Lale KEMAL
Türkiye yakın tarihinde belki de ilk kez vekiller, CHP’li Vahap Seçer’in tanımıyla, bir dönem tartışılması bile insanları ürküten askerî harcamaları, demokrasi çıtasına göreceli yaklaşan bir üslupla yakınlarda mercek altına aldılar. Başta ana muhalefetteki CHP milletvekilleri, geçen yıl olduğu gibi bu yıl da önceki yılların kamu harcamalarına ilişkin Sayıştay raporlarının detaylı bir biçimde ilgili komisyona gelmemiş olmasına sert tepkiyi Milli Savunma Bakanlığı (MSB) bütçesi görüşülürken de dile getirdiler. Malum, hükümet, devlet harcamalarının şeffaf ve hesap verilebilir biçimde Sayıştay tarafından denetlenmesini öngören ve ağırlığını koyarak 2010 aralık ayında Meclis’ten geçirttiği Sayıştay Yasası’nı, sonrasında getirdiği torba kanunlarla kendi elleriyle kadük etmişti. Bu yasa, şeffaflığa sonradan sır perdesi örtse de ilk kez askerî harcamaların denetlenmesini de öngörüyor dolayısıyla kısmen artık vekiller, askerî harcamaları da bir nebze izleyebiliyorlar. Ama vatandaşa yasak var!.
Milli Savunma Bakanlığı (MSB) bütçesinin, Plan ve Bütçe Komisyonu’nda 11 Kasım Pazartesi günü tartışılması sırasında başta CHP’li vekillerin, askerî bütçeyi sorgulama teknikleri açısından donanım kazandıklarını ve vatandaş adına Meclis’te hesap sorma kültürünün de arttığını gösteriyordu.

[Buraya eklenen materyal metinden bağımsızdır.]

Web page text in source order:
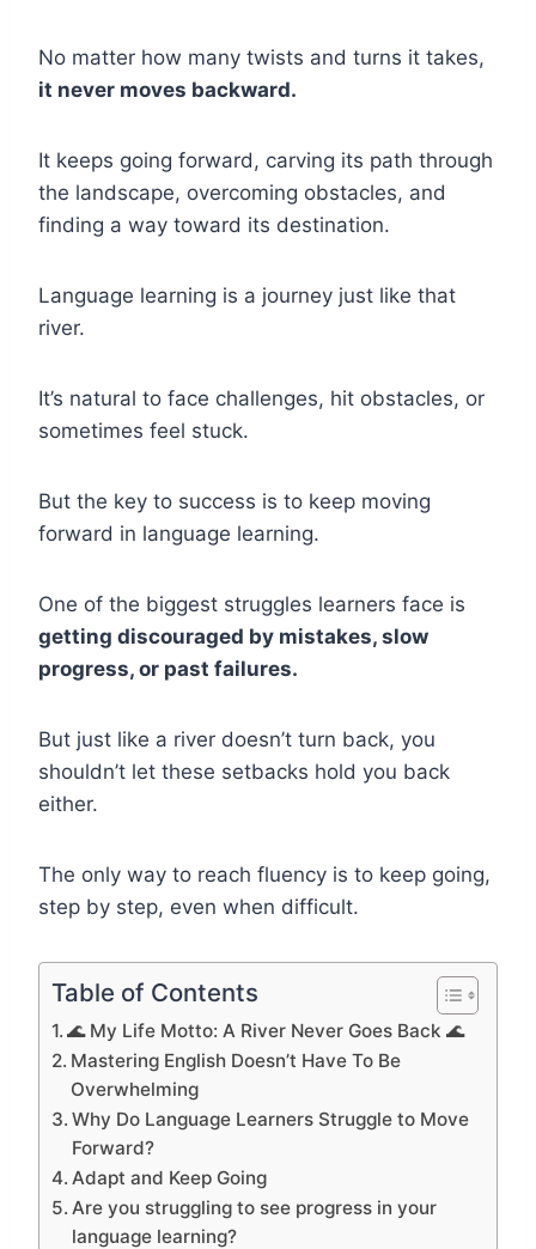
No matter how many twists and turns it takes,
it never moves backward.
It keeps going forward, carving its path through
the landscape, overcoming obstacles, and
finding a way toward its destination.
Language learning is a journey just like that
river.
It’s natural to face challenges, hit obstacles, or
sometimes feel stuck.
But the key to success is to keep moving
forward in language learning.
One of the biggest struggles learners face is
getting discouraged by mistakes, slow
progress, or past failures.
But just like a river doesn’t turn back, you
shouldn’t let these setbacks hold you back
either.
The only way to reach fluency is to keep going,
step by step, even when difficult.
Table of Contents
🌊 My Life Motto: A River Never Goes Back 🌊
Mastering English Doesn’t Have To Be
Overwhelming
Why Do Language Learners Struggle to Move
Forward?
Adapt and Keep Going
Are you struggling to see progress in your
language learning?
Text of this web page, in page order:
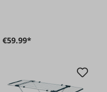
€59.99*
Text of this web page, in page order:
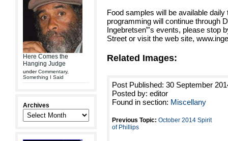
Here Comes the
Hanging Judge
underCommentary,
Something I Said
Archives
Food samples will be available
programming will continue through
Ingebretsen”'s events, please stop
Street or visit the web site,
Related Images:
Post Published: 30 September
Posted by: editor
Found in section: Miscellany
Previous Topic: October 2014 Spirit
of Phillips
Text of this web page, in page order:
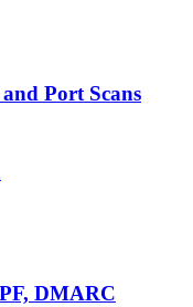
Port Scans
DMARC
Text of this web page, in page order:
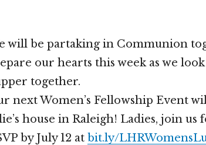
will be partaking in Communion
our hearts this week as we
together.
next Women’s Fellowship Event
house in Raleigh! Ladies, join
by July 12 at bit.ly/
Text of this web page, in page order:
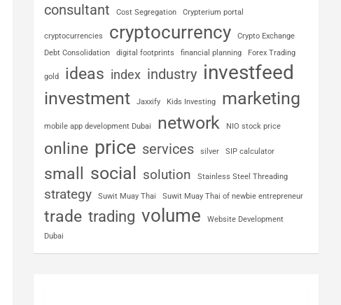
consultant Cost Segregation Crypterium portal
cryptocurrencies cryptocurrency
Crypto Exchange
Debt Consolidation
digital footprints financial planning Forex Trading
gold ideas index industry investfeed
investment Jaxxify Kids Investing marketing
mobile app development Dubai network NIO stock price
online price services silver SIP calculator
small social solution Stainless Steel Threading
strategy Suwit Muay Thai Suwit Muay Thai of newbie entrepreneur
trade trading volume
Website Development
Dubai

Aralarında Bülent Kuşoğlu, Vahap Seçer, Müslim Sarı gibi CHP’li ve Hasip Kaplan gibi BDP’li vekillerin bulunduğu isimler, Türkiye’nin tedarik ettiği silahların neredeyse artık hemen hepsinden sorumlu olan Savunma Sanayii Müsteşarlığı’nın özel ve fondaki harcamalarına ilişkin Sayıştay raporlarında hukuki aykırılıklar olduğunu dile getirirlerken vatandaşın vergilerinin nasıl harcandığının kendileri tarafından sorulması gerektiğine işaret ediyorlardı. Dikkat çeken husus, vekillerin, müsteşarlığa ilişkin Sayıştay raporlarını mercek altına alırken, büyük olasılıkla ellerinde veri olmadığı için TSK’nın harcamalarını yeterince sorgulamıyor olmalarıydı.

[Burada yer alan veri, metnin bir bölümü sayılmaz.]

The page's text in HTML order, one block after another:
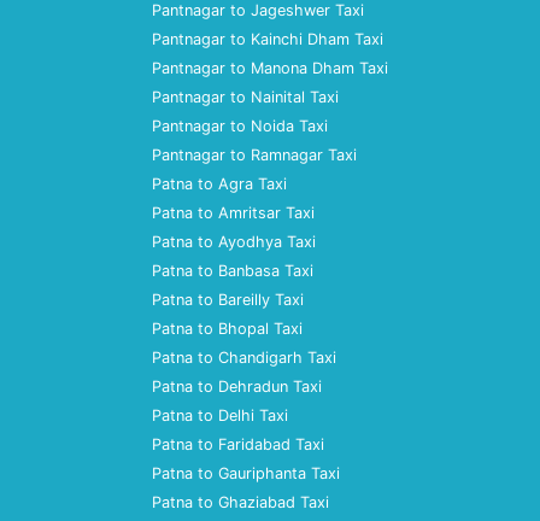
Pantnagar to Jageshwer Taxi
Pantnagar to Kainchi Dham Taxi
Pantnagar to Manona Dham Taxi
Pantnagar to Nainital Taxi
Pantnagar to Noida Taxi
Pantnagar to Ramnagar Taxi
Patna to Agra Taxi
Patna to Amritsar Taxi
Patna to Ayodhya Taxi
Patna to Banbasa Taxi
Patna to Bareilly Taxi
Patna to Bhopal Taxi
Patna to Chandigarh Taxi
Patna to Dehradun Taxi
Patna to Delhi Taxi
Patna to Faridabad Taxi
Patna to Gauriphanta Taxi
Patna to Ghaziabad Taxi
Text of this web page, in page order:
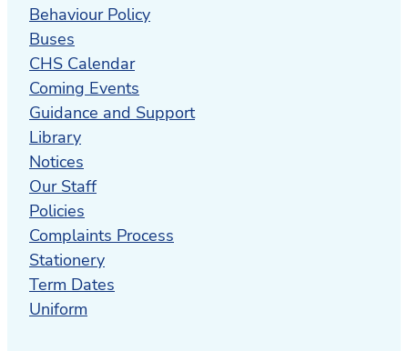
Behaviour Policy
Buses
CHS Calendar
Coming Events
Guidance and Support
Library
Notices
Our Staff
Policies
Complaints Process
Stationery
Term Dates
Uniform
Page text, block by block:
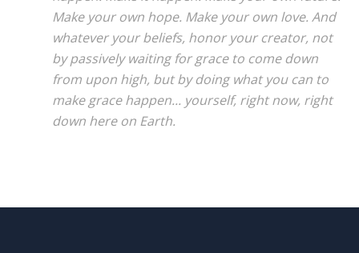
Make your own hope. Make your own love. And
whatever your beliefs, honor your creator, not
by passively waiting for grace to come down
from upon high, but by doing what you can to
make grace happen... yourself, right now, right
down here on Earth.
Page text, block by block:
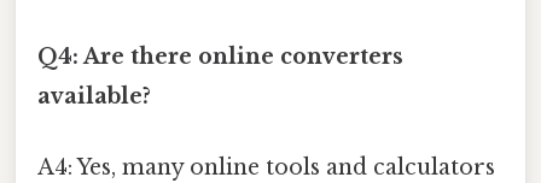
Q4: Are there online converters
available?
A4: Yes, many online tools and calculators
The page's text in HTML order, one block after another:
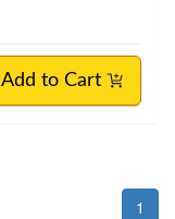
Add to Cart
1

Diğer bazı vekiller, Türkiye’nin, başta ABD ve NATO’nun, birlikte çalışmalarının mümkün olmadığını dile getirdikleri, dolayısıyla nihayetinde Türkiye’nin güvenliğini zafiyete uğratabilecek potansiyeldeki uzun menzilli füzeleri tedarik etmek üzere Çin ile görüşmelere başlamasının, olası ciddi sonuçlarını sorgularken Milli Savunma Bakan İsmet Yılmaz’a, Türkiye’nin aldığı silahların nasıl bir tehdide cevap verecek nitelikte olacağı gibi uzun vadeli stratejiler üzerine öngörüler yapmasını talep ediyorlardı.

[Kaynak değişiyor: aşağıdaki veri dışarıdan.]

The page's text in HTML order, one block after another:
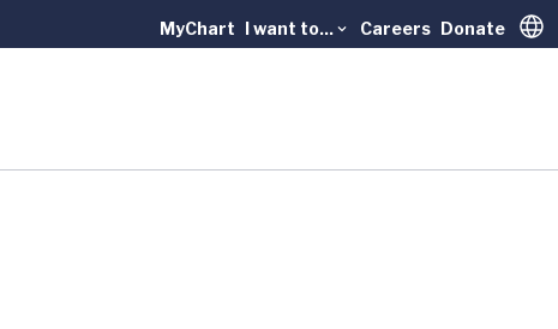
MyChart I want to... Careers Donate
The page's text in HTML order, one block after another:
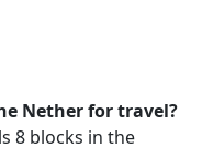
Nether for travel?
8 blocks in the
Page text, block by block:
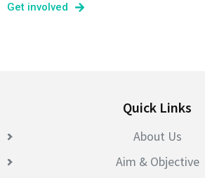
Get involved
Quick Links
About Us
Aim & Objective
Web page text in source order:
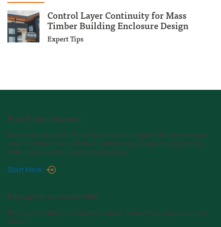
Control Layer Continuity for Mass
Timber Building Enclosure Design
Expert Tips
Free Project Support
From one story to 18, we’re here to support the success of
your commercial and multi-family wood building projects
with one-on-one project assistance.
Start Here
Sign up for our newsletter.
Stay up-to-date on industry news, innovative projects, and
more.
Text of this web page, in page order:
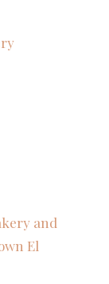
and
El

Vekillerden bir ricam olacak; lütfen 3 ila 3,5 milyar dolarlık saldırı helikopterindeki sorun nedir, bizler adına aydınlığa kavuştursunlar.
NOT: 2014 MSB bütçesi, 21,8 milyar TL ile geçen yıla göre yüzde 7,1’lik artış gösterirken, GSYİH içindeki payı yaklaşık yüzde 1,2. MSB, İçişleri Bakanlığı, Jandarma Genel Komutanlığı, Sahil Güvenlik Komutanlığı, Emniyet Genel Müdürlüğü ki bütçesi yüzde 12,04 artış gördü , MİT, Kamu Düzeni ve Güvenliği Müsteşarlığı ile MGK bütçelerinin toplamı, yani savunma, güvenlik ve istihbarat bütçelerinin 2014 yılı toplamı 49,6 milyar TL ile geçen yıla göre yüzde 9,4’lük artış gösterdi. GSYİH içindeki payı ise yaklaşık yüzde 3. Hatırlatmakta yarar var, MSB bütçesi, gerek Kara, Hava ve Deniz Kuvvetleri Komutanlıklarına ayrılan ödenekleri de içermekle birlikte, bırakın vatandaşı, vekillerden bile gizli tutulurken yine bütçe dışı askerî harcamalar üzerindeki sır perdesi de aralanmıyor. Dolayısıyla, MSB’nin 21,8 milyar liralık bütçesine, silah tedarikinin önemli bölümünün yapıldığı SSM fonuna aktarılan kaynak miktarı ve TSK vakfına bağlı 18 askerî firmanın harcamaları gibi önemli kimi gizli kimi açık bütçe dışı askerî kaynaklar dâhil değil. Dâhil edildiğinde yalnızca Savunma bütçesinin GSYİH içindeki payının yüzde 2,3’e yaklaştığı tahmin ediliyor.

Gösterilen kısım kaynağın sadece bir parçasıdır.